The first argument to a Python hook is always a mercurial.ui.ui object. The second is a repository object; at the moment, it is always an instance of mercurial.localrepo.localrepository. Following these two arguments are other keyword arguments. Which ones are passed in depends on the hook being called, but a hook can ignore arguments it doesn’t care about by dropping them into a keyword argument dict, as with ⋆⋆kwargs above.

10.6 Some hook examples

10.6.1 Writing meaningful commit messages

It’s hard to imagine a useful commit message being very short. The simple pretxncommit hook of figure 10.4 will prevent you from committing a changeset with a message that is less than ten bytes long.


1  $ cat .hg/hgrc
2  [hooks]
3  pretxncommit.msglen = test ‘hg tip --template {desc} | wc -c‘ -ge 10
4  $ echo a > a
5  $ hg add a
6  $ hg commit -A -m 'too short'
7  transaction abort!
8  rollback completed
9  abort: pretxncommit.msglen hook exited with status 1
10  $ hg commit -A -m 'long enough'

Figure 10.4: A hook that forbids overly short commit messages

10.6.2 Checking for trailing whitespace

An interesting use of a commit-related hook is to help you to write cleaner code. A simple example of “cleaner code” is the dictum that a change should not add any new lines of text that contain “trailing whitespace”. Trailing whitespace is a series of space and tab characters at the end of a line of text. In most cases, trailing whitespace is unnecessary, invisible noise, but it is occasionally problematic, and people often prefer to get rid of it.

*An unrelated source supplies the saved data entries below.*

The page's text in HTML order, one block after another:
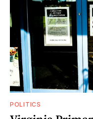
POLITICS
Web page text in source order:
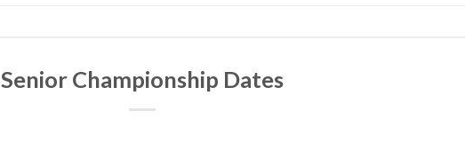
Senior Championship Dates
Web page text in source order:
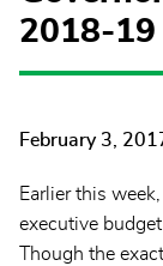
2018-19
February 3,
Earlier this
executive
Though the
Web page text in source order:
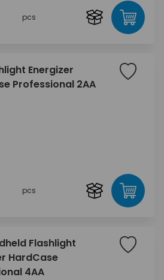
pcs
Energizer
Professional 2AA
pcs
Flashlight
HardCase
4AA
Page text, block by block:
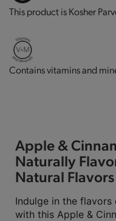
This product is Kosher
Contains vitamins and
Apple &
Naturally
Natural Flavors
Indulge in the
with this Apple &
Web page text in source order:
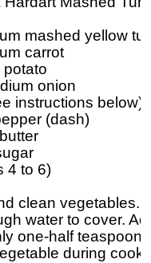
mashed yellow
carrot
potato
onion
instructions below)
(dash)
4 to 6)
clean vegetables.
water to cover.
one-half teaspoon
during
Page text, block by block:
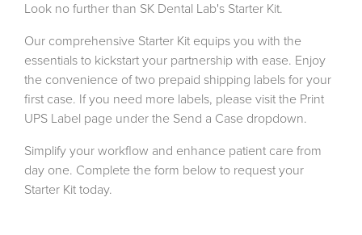
Look no further than SK Dental Lab's Starter Kit.
Our comprehensive Starter Kit equips you with the
essentials to kickstart your partnership with ease. Enjoy
the convenience of two prepaid shipping labels for your
first case. If you need more labels, please visit the Print
UPS Label page under the Send a Case dropdown.
Simplify your workflow and enhance patient care from
day one. Complete the form below to request your
Starter Kit today.
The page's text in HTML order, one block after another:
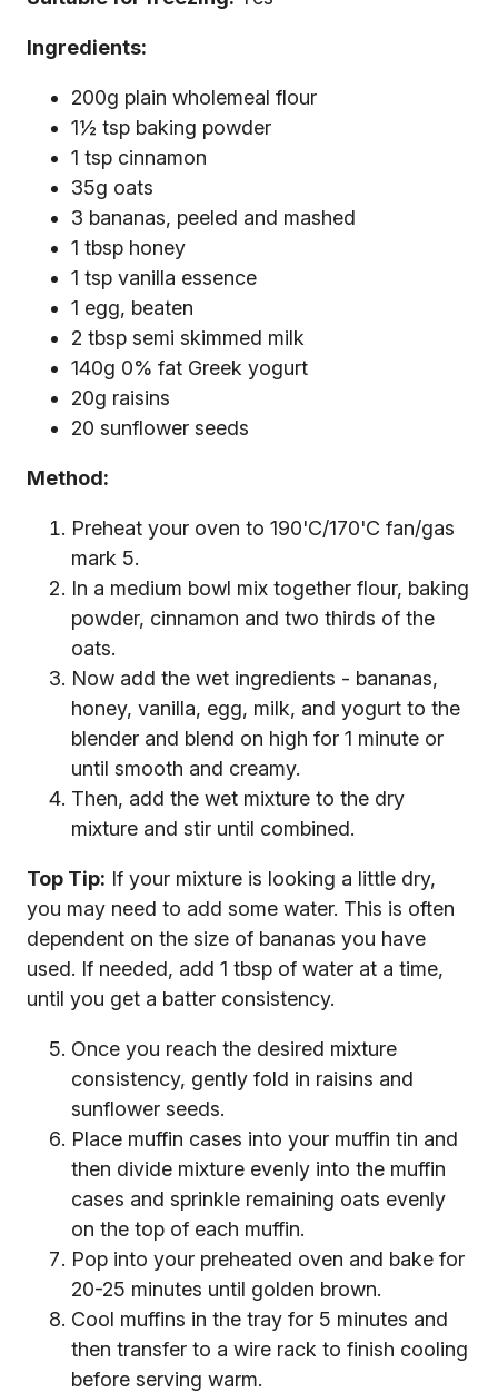
Ingredients:
200g plain wholemeal flour
1½ tsp baking powder
1 tsp cinnamon
35g oats
3 bananas, peeled and mashed
1 tbsp honey
1 tsp vanilla essence
1 egg, beaten
2 tbsp semi skimmed milk
140g 0% fat Greek yogurt
20g raisins
20 sunflower seeds
Method:
Preheat your oven to 190'C/170'C fan/gas
mark 5.
In a medium bowl mix together flour, baking
powder, cinnamon and two thirds of the
oats.
Now add the wet ingredients - bananas,
honey, vanilla, egg, milk, and yogurt to the
blender and blend on high for 1 minute or
until smooth and creamy.
Then, add the wet mixture to the dry
mixture and stir until combined.
Top Tip: If your mixture is looking a little dry,
you may need to add some water. This is often
dependent on the size of bananas you have
used. If needed, add 1 tbsp of water at a time,
until you get a batter consistency.
Once you reach the desired mixture
consistency, gently fold in raisins and
sunflower seeds.
Place muffin cases into your muffin tin and
then divide mixture evenly into the muffin
cases and sprinkle remaining oats evenly
on the top of each muffin.
Pop into your preheated oven and bake for
20-25 minutes until golden brown.
Cool muffins in the tray for 5 minutes and
then transfer to a wire rack to finish cooling
before serving warm.
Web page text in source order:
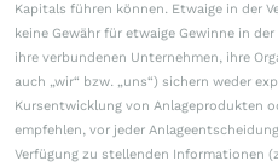
Kapitals führen können. Etwaige in der
keine Gewähr für etwaige Gewinne in
ihre verbundenen Unternehmen, ihre
auch „wir“ bzw. „uns“) sichern weder
Kursentwicklung von Anlageprodukten
empfehlen, vor jeder
Verfügung zu stellenden Informationen
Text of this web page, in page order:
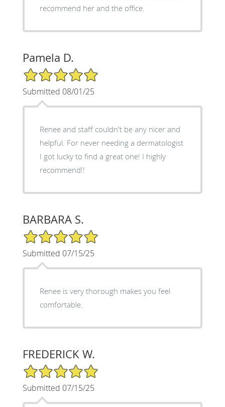
recommend her and the office.
Pamela D.
5/5 Star Rating
Submitted 08/01/25
Renee and staff couldn't be any nicer and
helpful. For never needing a dermatologist
I got lucky to find a great one! I highly
recommend!!
BARBARA S.
5/5 Star Rating
Submitted 07/15/25
Renee is very thorough makes you feel
comfortable.
FREDERICK W.
5/5 Star Rating
Submitted 07/15/25
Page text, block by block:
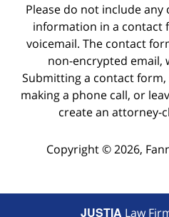
Please do not include
information in a contact
voicemail. The contact
non-encrypted email,
Submitting a contact form,
making a phone call, or
create an attorney-
Copyright ©2026,
JUSTIA Law
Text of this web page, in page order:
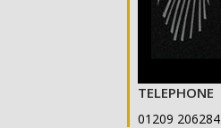
TELEPHONE
01209 206284
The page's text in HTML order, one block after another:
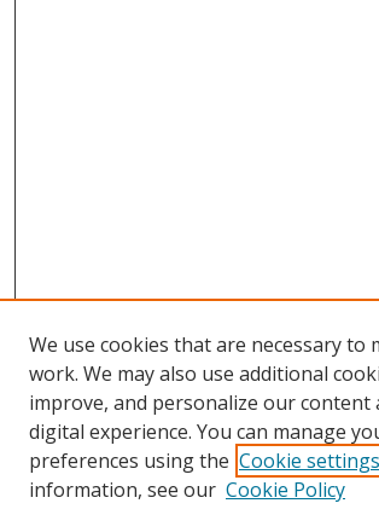
We use cookies that are necessary to
work. We may also use additional
improve, and personalize our content
digital experience. You can manage
preferences using the Cookie settings
information, see our Cookie Policy
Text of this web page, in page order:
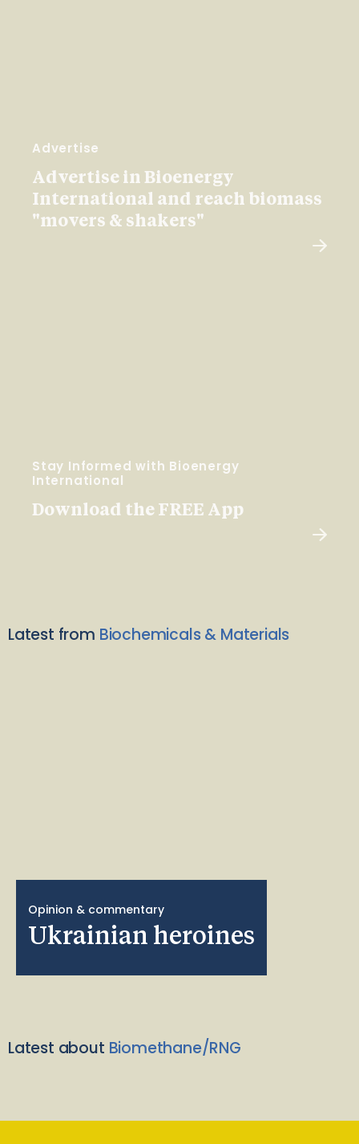
Advertise
Advertise in Bioenergy
International and reach biomass
"movers & shakers"
Stay Informed with Bioenergy
International
Download the FREE App
Latest from Biochemicals & Materials
Opinion & commentary
Ukrainian heroines
Latest about Biomethane/RNG
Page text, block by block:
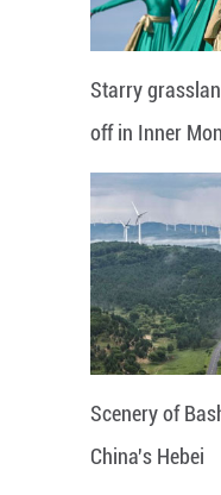
Starry
off in Inner
Scenery of
China's Hebei
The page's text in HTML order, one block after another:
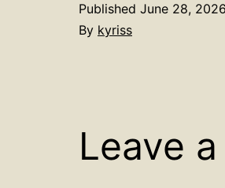
Published June 28, 2026
By kyriss
Leave
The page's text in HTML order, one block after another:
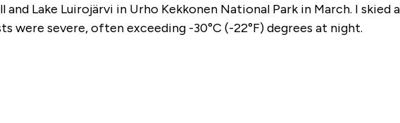
Lake Luirojärvi in Urho Kekkonen National Park in March. I skied
severe, often exceeding -30°C (-22°F) degrees at night.
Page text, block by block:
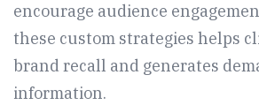
encourage audience
these custom strategies helps
brand recall and generates
information.
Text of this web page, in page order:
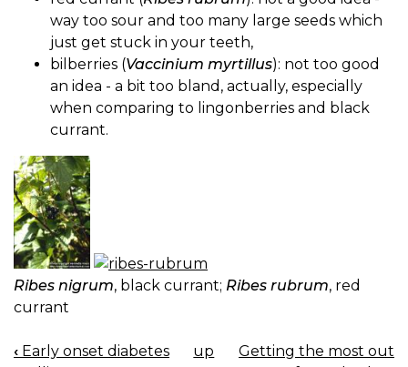
way too sour and too many large seeds which
just get stuck in your teeth,
bilberries (Vaccinium myrtillus): not too good
an idea - a bit too bland, actually, especially
when comparing to lingonberries and black
currant.
Ribes nigrum, black currant; Ribes rubrum, red
currant
BOOK
‹ Early onset diabetes
up
Getting the most out
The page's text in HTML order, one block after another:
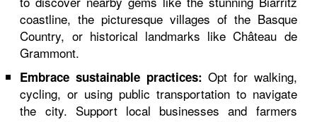
coastline, the picturesque villages of the Basque
Country, or historical landmarks like Château de
Grammont.
Embrace sustainable practices: Opt for walking,
cycling, or using public transportation to navigate
the city. Support local businesses and farmers
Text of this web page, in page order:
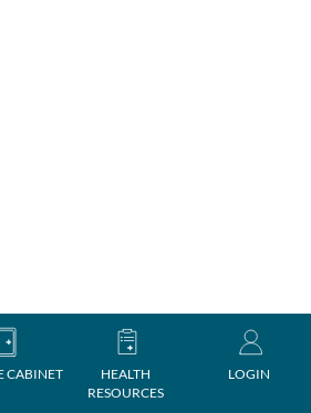
CABINET
HEALTH
RESOURCES
LOGIN
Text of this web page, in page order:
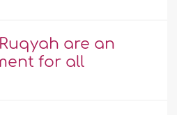
are an
for all
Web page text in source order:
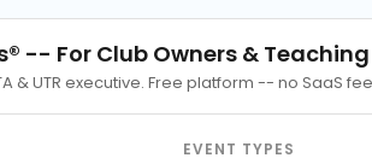
-- For Club Owners &
& UTR executive. Free platform -- no SaaS
EVENT TYPES
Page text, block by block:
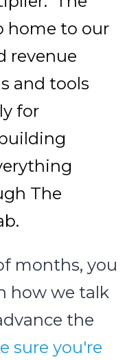
home to our
revenue
and tools
for
The
months, you
how we talk
the
sure you're
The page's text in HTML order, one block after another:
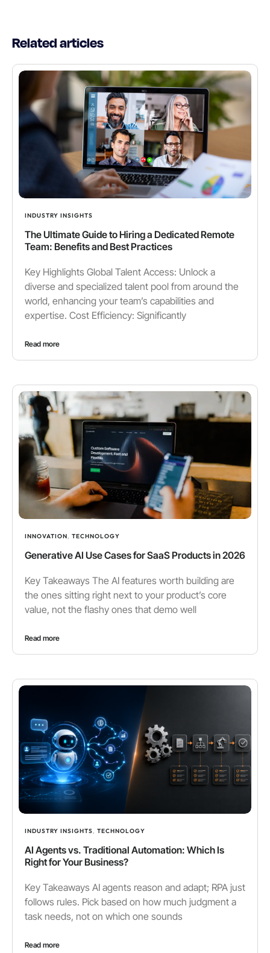
Related articles
INDUSTRY INSIGHTS
The Ultimate Guide to Hiring a Dedicated Remote
Team: Benefits and Best Practices
Key Highlights Global Talent Access: Unlock a
diverse and specialized talent pool from around the
world, enhancing your team’s capabilities and
expertise. Cost Efficiency: Significantly
Read more
INNOVATION TECHNOLOGY
Generative AI Use Cases for SaaS Products in 2026
Key Takeaways The AI features worth building are
the ones sitting right next to your product’s core
value, not the flashy ones that demo well
Read more
INDUSTRY INSIGHTS TECHNOLOGY
AI Agents vs. Traditional Automation: Which Is
Right for Your Business?
Key Takeaways AI agents reason and adapt; RPA just
follows rules. Pick based on how much judgment a
task needs, not on which one sounds
Read more
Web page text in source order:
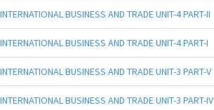
INTERNATIONAL BUSINESS AND TRADE UNIT-4 PART-II
INTERNATIONAL BUSINESS AND TRADE UNIT-4 PART-I
INTERNATIONAL BUSINESS AND TRADE UNIT-3 PART-V
INTERNATIONAL BUSINESS AND TRADE UNIT-3 PART-IV
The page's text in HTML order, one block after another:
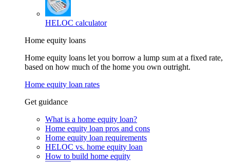
HELOC calculator
Home equity loans
Home equity loans let you borrow a lump sum at a fixed rate,
based on how much of the home you own outright.
Home equity loan rates
Get guidance
What is a home equity loan?
Home equity loan pros and cons
Home equity loan requirements
HELOC vs. home equity loan
How to build home equity
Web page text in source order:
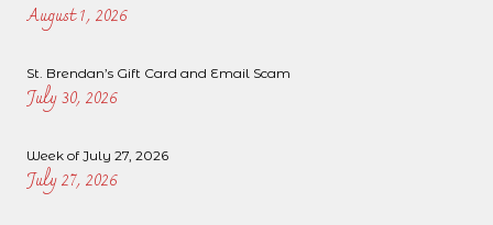
August 1, 2026
St. Brendan’s Gift Card and Email Scam
July 30, 2026
Week of July 27, 2026
July 27, 2026
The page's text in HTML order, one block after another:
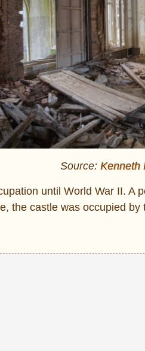
Source: Kenneth
until World War II. A
the castle was occupied by
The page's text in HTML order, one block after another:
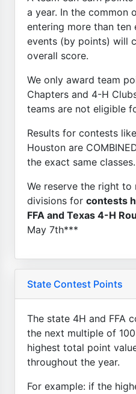
a year. In the common
entering more than
events (by points) will
overall score.
We only award team
Chapters and 4-H
teams are not eligible
Results for contests
Houston are
the exact same classes.
We reserve the right to
divisions for contests
FFA and Texas 4-H
May 7th***
State Contest Points
The state 4H and FFA
the next multiple of
highest total point
throughout the year.
For example: if the
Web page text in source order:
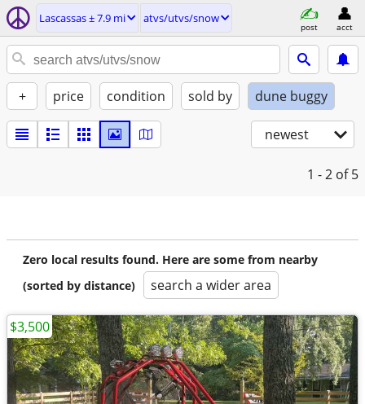
Lascassas ± 7.9 mi atvs/utvs/snow
post acct
+ price condition sold by dune buggy
newest
1 - 2 of 5
Zero local results found. Here are some from nearby
(sorted by distance)
search a wider area
$3,500
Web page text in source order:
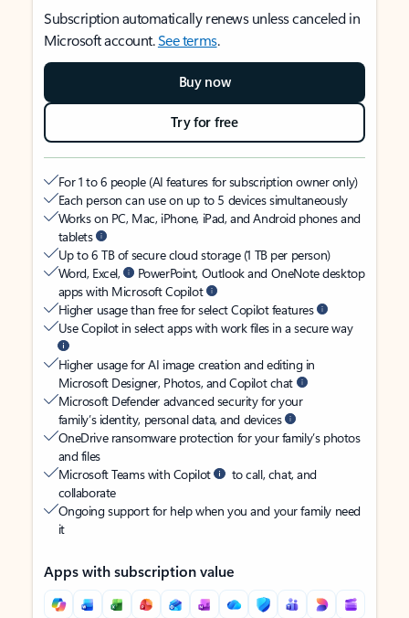
Subscription automatically renews unless canceled in
Microsoft account.See terms.
Buy now
Try for free
For 1 to 6 people (AI features for subscription owner only)
Each person can use on up to 5 devices simultaneously
Works on PC, Mac, iPhone, iPad, and Android phones and
tablets
Up to 6 TB of secure cloud storage (1 TB per person)
Word, Excel,
PowerPoint, Outlook and OneNote desktop
apps with Microsoft Copilot
Higher usage than free for select Copilot features
Use Copilot in select apps with work files in a secure way
Higher usage for AI image creation and editing in
Microsoft Designer, Photos, and Copilot chat
Microsoft Defender advanced security for your
family’s identity, personal data, and devices
OneDrive ransomware protection for your family’s photos
and files
Microsoft Teams with Copilot
to call, chat, and
collaborate
Ongoing support for help when you and your family need
it
Apps with subscription value
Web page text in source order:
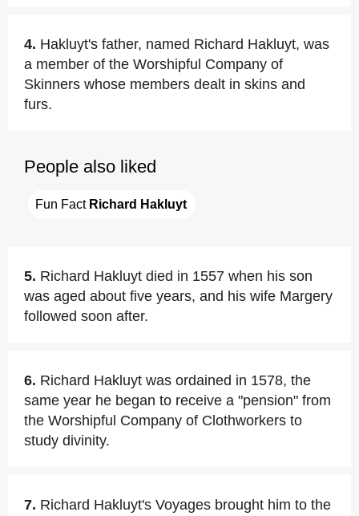
4. Hakluyt's father, named Richard Hakluyt, was
a member of the Worshipful Company of
Skinners whose members dealt in skins and
furs.
People also liked
Fun Fact Richard Hakluyt
5. Richard Hakluyt died in 1557 when his son
was aged about five years, and his wife Margery
followed soon after.
6. Richard Hakluyt was ordained in 1578, the
same year he began to receive a "pension" from
the Worshipful Company of Clothworkers to
study divinity.
7. Richard Hakluyt's Voyages brought him to the
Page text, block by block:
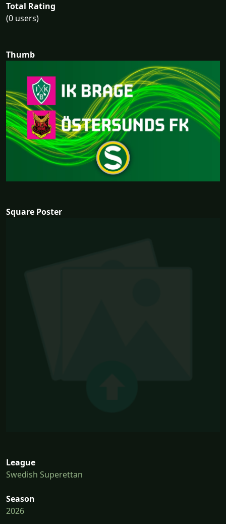
Total Rating
(0 users)
Thumb
Square Poster
League
Swedish Superettan
Season
2026
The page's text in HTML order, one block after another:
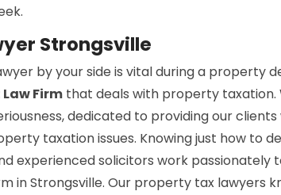
Strongsville
by your side is vital during a property
Law Firm that deals with property
dedicated to providing our
taxation issues. Knowing just how to
experienced solicitors work passionately
in Strongsville. Our property tax lawyers
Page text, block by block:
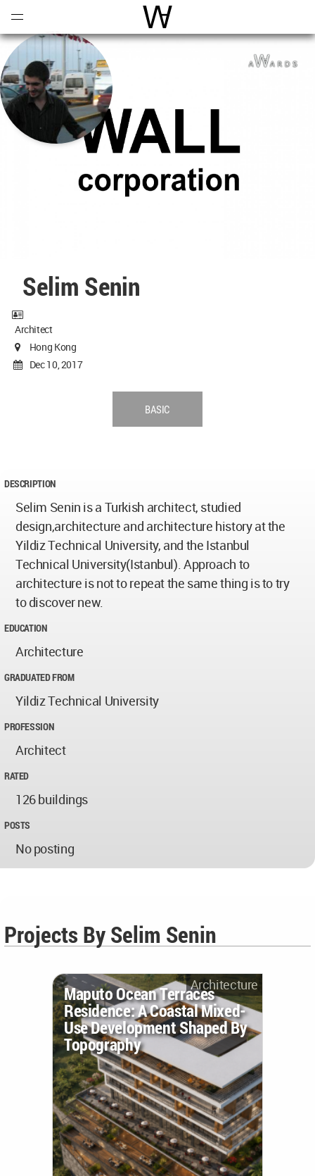
World Architecture
Selim Senin
Architect
Hong Kong
Dec 10, 2017
BASIC
DESCRIPTION
Selim Senin is a Turkish architect, studied
design,architecture and architecture history at the
Yildiz Technical University, and the Istanbul
Technical University(Istanbul). Approach to
architecture is not to repeat the same thing is to try
to discover new.
EDUCATION
Architecture
GRADUATED FROM
Yildiz Technical University
PROFESSION
Architect
RATED
126 buildings
POSTS
No posting
Projects By Selim Senin
Architecture
Maputo Ocean Terraces
Residence: A Coastal Mixed-
Use Development Shaped By
Topography
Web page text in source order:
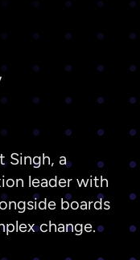
Singh, a
leader with
boards
change.
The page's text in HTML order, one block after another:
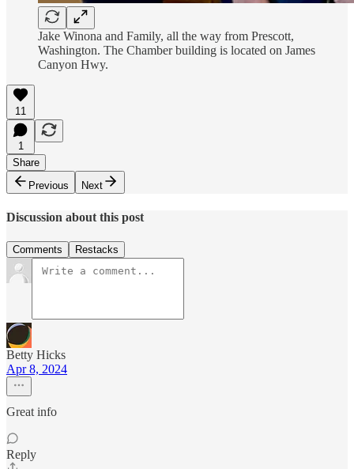
Jake Winona and Family, all the way from Prescott,
Washington. The Chamber building is located on James
Canyon Hwy.
11
1
Share
Previous
Next
Discussion about this post
Comments Restacks
Betty Hicks
Apr 8, 2024
Great info
Reply
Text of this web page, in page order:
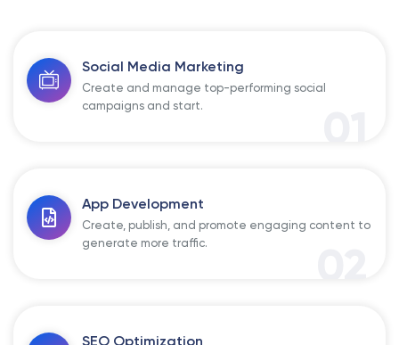
Social Media Marketing
Create and manage top-performing social
campaigns and start.
App Development
Create, publish, and promote engaging content to
generate more traffic.
SEO Optimization
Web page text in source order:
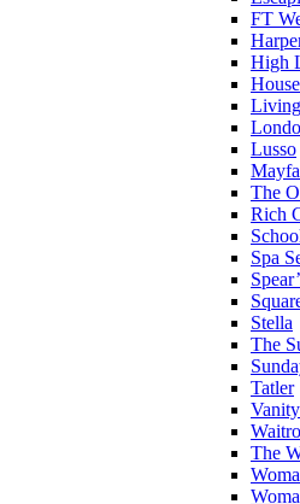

You can use either the precommit or pretxncommit hook to tell whether you have a trailing whitespace problem. If you use the precommit hook, the hook will not know which files you are committing, so it will have to check every modified file in the repository for trailing white space. If you want to commit a change to just the file foo, but the file bar contains trailing whitespace, doing a check in the precommit hook will prevent you from committing foo due to the problem with bar. This doesn’t seem right.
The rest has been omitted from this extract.